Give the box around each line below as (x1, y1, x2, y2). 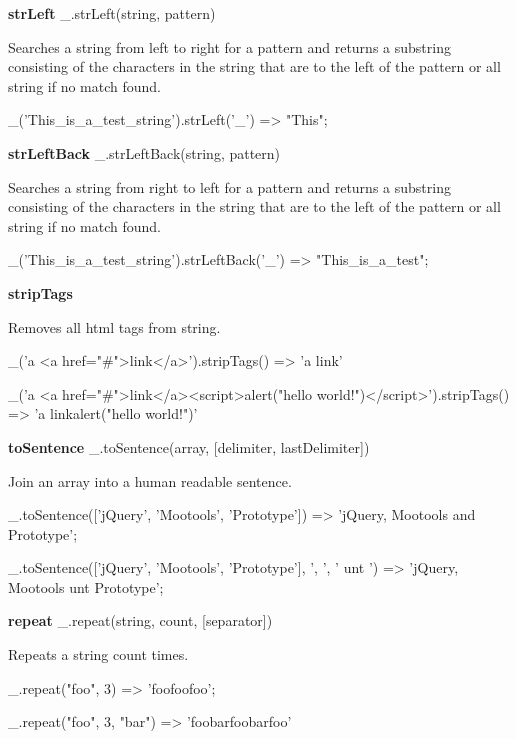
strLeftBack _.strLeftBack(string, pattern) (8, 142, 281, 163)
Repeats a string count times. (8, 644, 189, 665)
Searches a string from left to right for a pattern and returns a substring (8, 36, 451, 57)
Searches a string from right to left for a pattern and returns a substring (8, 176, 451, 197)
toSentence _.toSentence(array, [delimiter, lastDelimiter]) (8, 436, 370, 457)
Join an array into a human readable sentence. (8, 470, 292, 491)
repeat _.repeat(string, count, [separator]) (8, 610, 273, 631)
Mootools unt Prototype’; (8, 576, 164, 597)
────────────────────────────────────────
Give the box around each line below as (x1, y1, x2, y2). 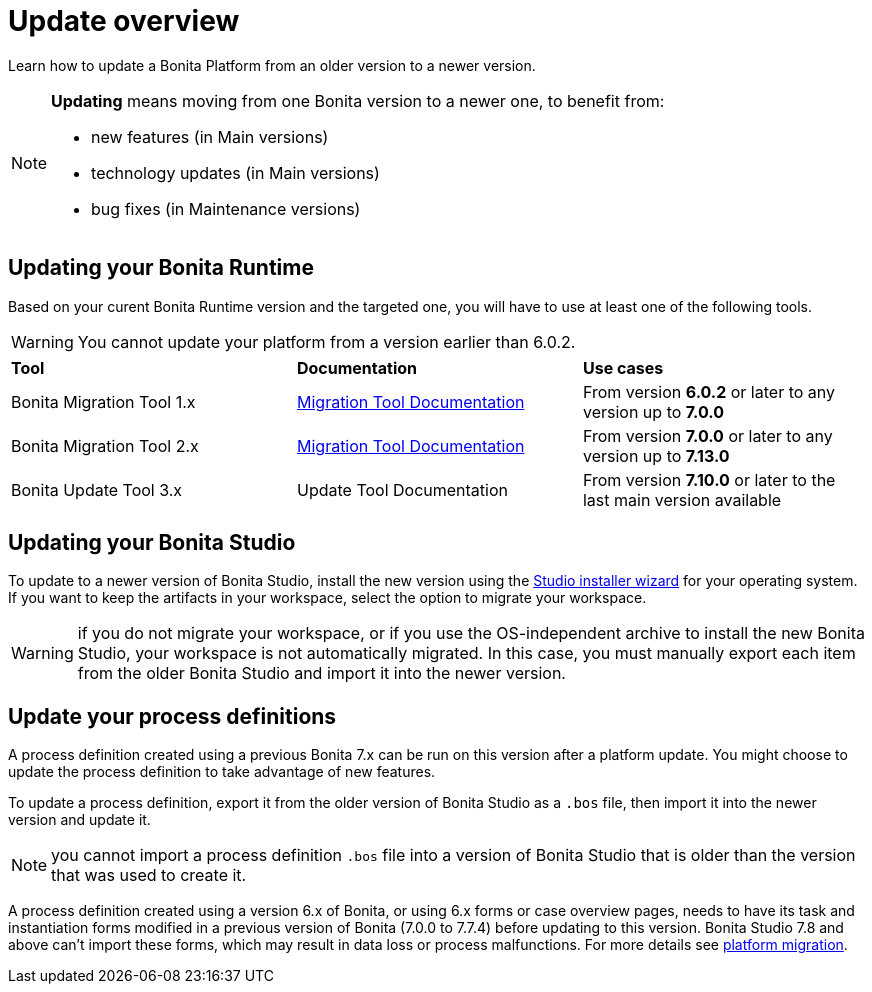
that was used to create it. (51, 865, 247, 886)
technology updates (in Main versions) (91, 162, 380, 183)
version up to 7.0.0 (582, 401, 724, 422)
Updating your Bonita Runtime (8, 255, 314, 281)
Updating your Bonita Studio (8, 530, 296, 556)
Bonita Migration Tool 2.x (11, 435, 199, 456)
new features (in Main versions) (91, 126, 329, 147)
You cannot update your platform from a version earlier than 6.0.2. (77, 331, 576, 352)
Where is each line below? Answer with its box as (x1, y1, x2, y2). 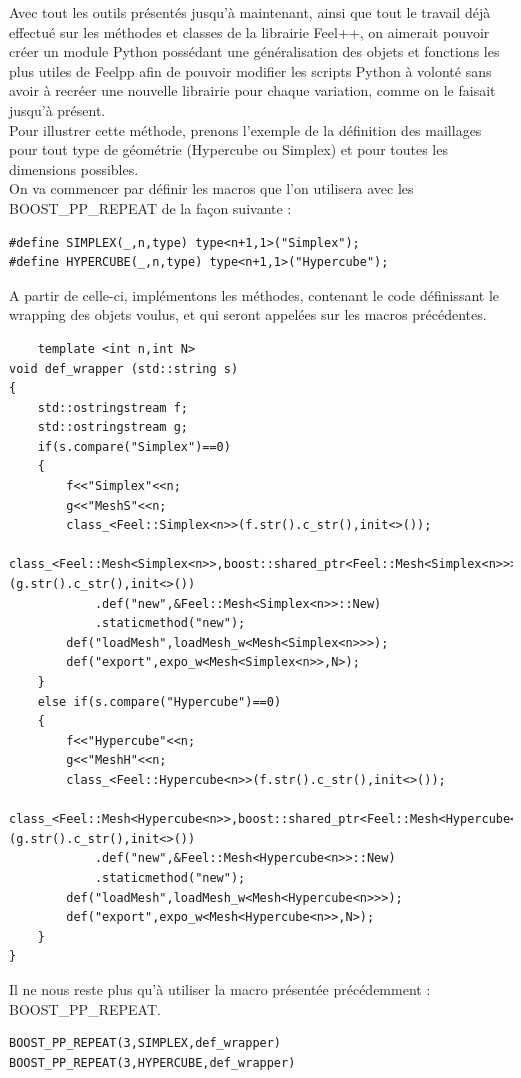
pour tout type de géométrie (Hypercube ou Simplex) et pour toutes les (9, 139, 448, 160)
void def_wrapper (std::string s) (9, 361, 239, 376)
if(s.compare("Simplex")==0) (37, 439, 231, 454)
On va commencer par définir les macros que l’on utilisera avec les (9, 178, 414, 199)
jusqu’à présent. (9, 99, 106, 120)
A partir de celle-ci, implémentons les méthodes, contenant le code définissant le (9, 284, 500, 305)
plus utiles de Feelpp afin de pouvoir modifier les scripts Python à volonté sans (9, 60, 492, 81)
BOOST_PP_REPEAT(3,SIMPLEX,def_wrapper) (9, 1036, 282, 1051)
────────────────────────────────────────
Search the entries for "substring" and copy each matching line.

Searches a string from left to right for a pattern and returns a substring (8, 36, 451, 57)
Searches a string from right to left for a pattern and returns a substring (8, 176, 451, 197)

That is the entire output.